In the end, if we actually only keep type
for terms in the response, it could be:
GET /services/service1
{
"id": "service1",
"name": "Service 1",
"terms": [ "Terms of Service", "Privacy Policy"]
}
Here is an example of a response with all the attributes to know what is available.
GET /services/service1
{
"id": "service1",
"name": "Service 1",
"terms": [
{
"type": "Terms of Service",
"sourceDocuments": [
{
"location": "https://service1.com/tos-1",
"executeClientScripts": false,
"contentSelectors": "#main",
"insignificantContentSelectors": ".returnToTop",
"filters": ["cleanUrls"],
},
{
"location": "https://service1.com/tos-2",
"executeClientScripts": false,
"contentSelectors": "#main",
"insignificantContentSelectors": ".returnToTop",
"filters": ["cleanUrls"],
}
]
},
{
"type": "Privacy Policy",
"sourceDocuments": [
{
"location": "https://service1.com/privacy-policy"

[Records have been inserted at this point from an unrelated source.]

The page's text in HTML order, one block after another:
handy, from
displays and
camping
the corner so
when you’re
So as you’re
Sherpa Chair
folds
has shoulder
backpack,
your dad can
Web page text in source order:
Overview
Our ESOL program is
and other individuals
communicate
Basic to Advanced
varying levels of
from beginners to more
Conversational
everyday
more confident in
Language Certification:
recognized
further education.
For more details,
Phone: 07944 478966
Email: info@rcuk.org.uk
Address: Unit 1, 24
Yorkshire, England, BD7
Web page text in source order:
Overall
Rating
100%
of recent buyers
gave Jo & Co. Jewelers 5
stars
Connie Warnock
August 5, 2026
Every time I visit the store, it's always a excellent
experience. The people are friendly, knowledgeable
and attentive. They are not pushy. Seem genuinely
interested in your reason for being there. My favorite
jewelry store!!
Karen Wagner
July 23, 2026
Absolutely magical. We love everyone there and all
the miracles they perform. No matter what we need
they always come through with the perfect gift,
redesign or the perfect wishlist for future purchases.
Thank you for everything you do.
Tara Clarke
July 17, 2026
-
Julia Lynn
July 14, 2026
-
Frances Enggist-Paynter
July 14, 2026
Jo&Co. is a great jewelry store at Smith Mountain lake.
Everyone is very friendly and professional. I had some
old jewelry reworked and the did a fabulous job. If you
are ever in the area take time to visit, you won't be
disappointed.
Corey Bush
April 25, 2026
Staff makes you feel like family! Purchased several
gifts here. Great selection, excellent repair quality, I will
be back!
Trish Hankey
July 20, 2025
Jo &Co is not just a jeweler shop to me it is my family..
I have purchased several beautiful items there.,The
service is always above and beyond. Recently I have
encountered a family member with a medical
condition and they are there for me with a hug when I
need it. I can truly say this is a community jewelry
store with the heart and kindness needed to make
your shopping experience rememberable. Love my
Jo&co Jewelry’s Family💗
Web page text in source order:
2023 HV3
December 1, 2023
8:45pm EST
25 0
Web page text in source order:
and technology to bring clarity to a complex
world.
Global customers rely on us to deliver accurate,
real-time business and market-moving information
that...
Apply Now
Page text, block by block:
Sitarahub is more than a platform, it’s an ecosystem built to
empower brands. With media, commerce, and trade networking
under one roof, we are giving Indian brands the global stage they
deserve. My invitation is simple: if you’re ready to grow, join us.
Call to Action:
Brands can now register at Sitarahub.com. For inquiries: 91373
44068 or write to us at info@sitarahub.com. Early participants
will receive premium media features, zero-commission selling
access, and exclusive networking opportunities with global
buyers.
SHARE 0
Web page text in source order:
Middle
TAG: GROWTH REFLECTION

"executeClientScripts": true,
"contentSelectors": "body",
"insignificantContentSelectors": ".returnToTop",
"filters": ["cleanUrls"],
}
]
}
],
"filters": "function cleanUrls(document) {…}"
}
I specify that the deadline is 24/04 end of day AoE (Anywhere on Earth).

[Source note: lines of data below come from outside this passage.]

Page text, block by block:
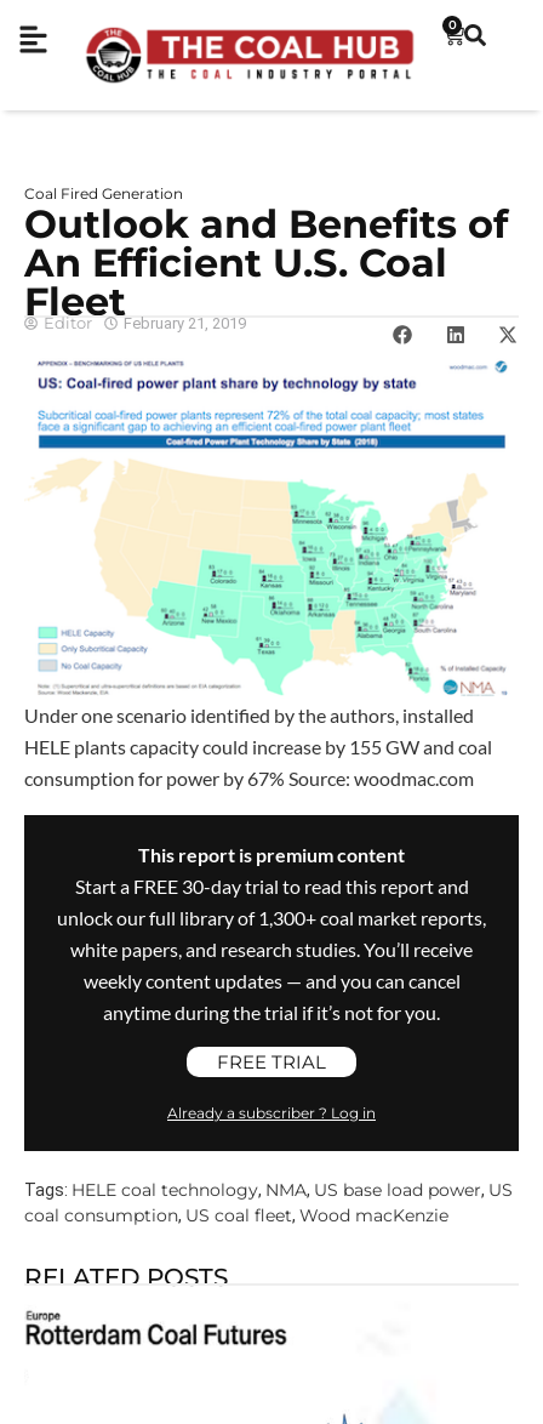
0
Coal Fired Generation
Outlook and Benefits of
An Efficient U.S. Coal
Fleet
Editor February 21, 2019
Under one scenario identified by the authors, installed
HELE plants capacity could increase by 155 GW and coal
consumption for power by 67% Source: woodmac.com
This report is premium content
Start a FREE 30-day trial to read this report and
unlock our full library of 1,300+ coal market reports,
white papers, and research studies. You’ll receive
weekly content updates — and you can cancel
anytime during the trial if it’s not for you.
FREE TRIAL
Already a subscriber ? Log in
Tags: HELE coal technology, NMA, US base load power, US
coal consumption, US coal fleet, Wood macKenzie
RELATED POSTS
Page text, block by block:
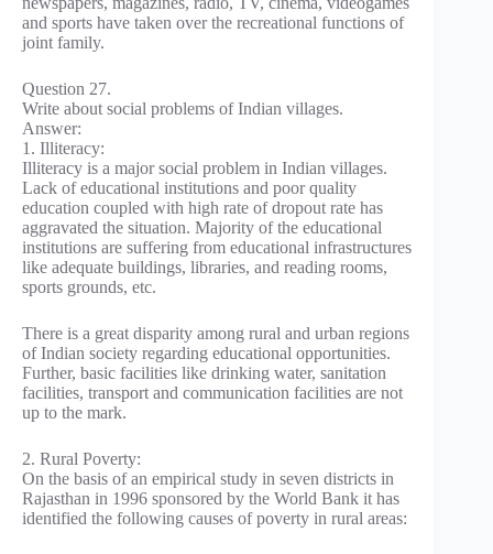
and sports have taken over the recreational functions of
joint family.
Question 27.
Write about social problems of Indian villages.
Answer:
1. Illiteracy:
Illiteracy is a major social problem in Indian villages.
Lack of educational institutions and poor quality
education coupled with high rate of dropout rate has
aggravated the situation. Majority of the educational
institutions are suffering from educational infrastructures
like adequate buildings, libraries, and reading rooms,
sports grounds, etc.
There is a great disparity among rural and urban regions
of Indian society regarding educational opportunities.
Further, basic facilities like drinking water, sanitation
facilities, transport and communication facilities are not
up to the mark.
2. Rural Poverty:
On the basis of an empirical study in seven districts in
Rajasthan in 1996 sponsored by the World Bank it has
identified the following causes of poverty in rural areas:

Thank you very much @Ndpnt for opening this RFC and for this first clear proposal!
I believe we should allow mounting the route under any arbitrary path, since several collections might be made available on a single host.
- <collection host>/api/:version
+ <collection host>[/optional/path]/api/:version
GET /services
name
constraints are very few. How would non-ASCII characters and URL-meaningful characters be handled?type
over terms_type
as a query term, since in this context it is probably clear enough./services/:serviceId
endpoint for additional information? 🙂GET /services/:serviceId
serviceId
constraints are based on filesystem constraints, not on URI constraints. How would non-ASCII characters and URL-meaningful characters be handled?GET /services/:serviceId/terms/:termsType
| Parameter | Type | Description |
| --------- | ------ | ---------------------- |
| serviceId | string | The ID of the service. |
- | termsType | string | The terms type. |
+ | termsType | URL-encoded string | The terms type. |
Both for GET /services/:serviceId/terms
and for GET /services/:serviceId/terms/:termsType
, I second @Kissaki: I fail to see the added value for consumers, and see how the maintenance, testing and complexity would increase.

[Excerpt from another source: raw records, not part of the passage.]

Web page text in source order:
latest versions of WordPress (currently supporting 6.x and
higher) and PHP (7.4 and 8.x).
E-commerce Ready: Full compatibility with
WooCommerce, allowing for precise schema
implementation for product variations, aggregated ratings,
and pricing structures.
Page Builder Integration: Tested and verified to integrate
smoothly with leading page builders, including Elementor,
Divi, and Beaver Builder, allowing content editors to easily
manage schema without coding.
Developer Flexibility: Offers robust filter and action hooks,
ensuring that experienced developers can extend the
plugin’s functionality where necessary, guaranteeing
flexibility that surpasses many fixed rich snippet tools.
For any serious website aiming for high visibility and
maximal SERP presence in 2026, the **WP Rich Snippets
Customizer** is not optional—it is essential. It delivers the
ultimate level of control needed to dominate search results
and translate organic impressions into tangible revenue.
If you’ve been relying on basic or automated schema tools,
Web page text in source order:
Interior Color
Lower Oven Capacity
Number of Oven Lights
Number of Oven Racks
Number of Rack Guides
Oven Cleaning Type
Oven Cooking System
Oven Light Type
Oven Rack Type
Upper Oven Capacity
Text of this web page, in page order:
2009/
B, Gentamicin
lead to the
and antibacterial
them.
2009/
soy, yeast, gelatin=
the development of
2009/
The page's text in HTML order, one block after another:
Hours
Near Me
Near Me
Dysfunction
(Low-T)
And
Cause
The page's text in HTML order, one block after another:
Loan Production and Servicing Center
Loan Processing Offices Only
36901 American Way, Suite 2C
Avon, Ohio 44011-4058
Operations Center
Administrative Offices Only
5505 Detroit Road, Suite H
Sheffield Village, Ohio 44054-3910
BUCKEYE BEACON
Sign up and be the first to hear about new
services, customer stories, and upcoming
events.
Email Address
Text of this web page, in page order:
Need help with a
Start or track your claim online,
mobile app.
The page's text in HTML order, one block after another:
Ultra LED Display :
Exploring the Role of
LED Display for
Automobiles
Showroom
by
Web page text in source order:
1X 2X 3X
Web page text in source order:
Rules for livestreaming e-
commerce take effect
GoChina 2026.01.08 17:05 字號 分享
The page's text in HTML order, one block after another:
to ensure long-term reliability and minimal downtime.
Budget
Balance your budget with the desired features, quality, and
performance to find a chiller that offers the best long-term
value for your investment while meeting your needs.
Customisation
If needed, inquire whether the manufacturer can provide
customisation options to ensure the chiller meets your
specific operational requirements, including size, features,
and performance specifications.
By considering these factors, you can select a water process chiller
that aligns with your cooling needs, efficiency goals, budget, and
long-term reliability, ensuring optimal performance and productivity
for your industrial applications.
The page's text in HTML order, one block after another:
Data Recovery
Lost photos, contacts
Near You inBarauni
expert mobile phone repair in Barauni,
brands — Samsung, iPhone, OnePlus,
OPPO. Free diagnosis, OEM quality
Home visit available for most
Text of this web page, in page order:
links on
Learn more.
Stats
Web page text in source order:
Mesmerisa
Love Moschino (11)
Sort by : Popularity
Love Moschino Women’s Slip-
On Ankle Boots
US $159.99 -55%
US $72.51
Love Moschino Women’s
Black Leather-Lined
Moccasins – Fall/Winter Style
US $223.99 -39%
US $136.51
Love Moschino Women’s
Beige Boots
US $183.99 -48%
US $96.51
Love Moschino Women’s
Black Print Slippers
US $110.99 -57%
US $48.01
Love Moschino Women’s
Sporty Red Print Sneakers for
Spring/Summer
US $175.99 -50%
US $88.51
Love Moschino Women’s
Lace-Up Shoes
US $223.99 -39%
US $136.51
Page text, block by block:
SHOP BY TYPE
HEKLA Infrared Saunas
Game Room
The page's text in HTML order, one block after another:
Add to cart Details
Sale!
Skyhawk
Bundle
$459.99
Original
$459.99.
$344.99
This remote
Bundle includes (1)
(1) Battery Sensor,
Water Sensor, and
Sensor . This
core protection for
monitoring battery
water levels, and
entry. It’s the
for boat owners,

Unless we have a very clear way to do “fuzzy search”, I would also not be shocked if the API left it to the consumers to implement search, and only enabled two things:
/services
, for enumerating IDs and names./service/:serviceId
, for getting the full data of a given service.I thus offer an alternative proposition below.
<collection host>[/path]/api/:version
GET /services
Enumerate all services.
GET /service/:serviceId
Retrieve the declaration of a specific service through its ID.
Thank you @MattiSG for your relevant feedback 🙂.
Base URL
I believe we should allow mounting the route under any arbitrary path, since several collections might be made available on a single host.
- <collection host>/api/:version + <collection host>[/optional/path]/api/:version
👍
GET /services
- I understand we would like “fuzzy search”, but this makes it potentially very complicated as we'd need to specify how the “fuzziness” works. How do you view this fuzziness factor? 🙂
I was thinking of dealing with case and accents. For example to allow easily find if services like YouTube
or GitHub
exist in the collection even if in the request the name was not quite right: GET /services?name=Youtube
or GET /services?name=github
.
- Currently, the
name
constraints are very few. How would non-ASCII characters and URL-meaningful characters be handled?
I was thinking of processing them by encoding them.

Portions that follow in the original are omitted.